(What you have to do):
Give the records again in full, exactly as they appear, but without the pictures.

(The data):

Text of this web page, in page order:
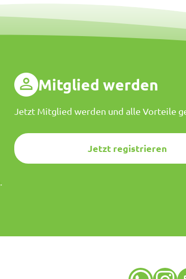
Mitglied werden
Jetzt Mitglied werden und alle Vorteile
Jetzt registrieren
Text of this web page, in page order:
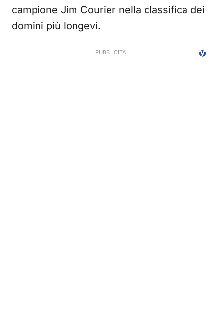
campione Jim Courier nella classifica dei
domini più longevi.
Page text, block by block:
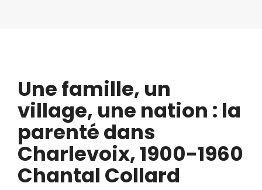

(Answer to the problem):
Text of this web page, in page order:
Mitglied werden
Jetzt Mitglied werden und alle Vorteile
Jetzt registrieren
Text of this web page, in page order:
campione Jim Courier nella classifica dei
domini più longevi.
Page text, block by block:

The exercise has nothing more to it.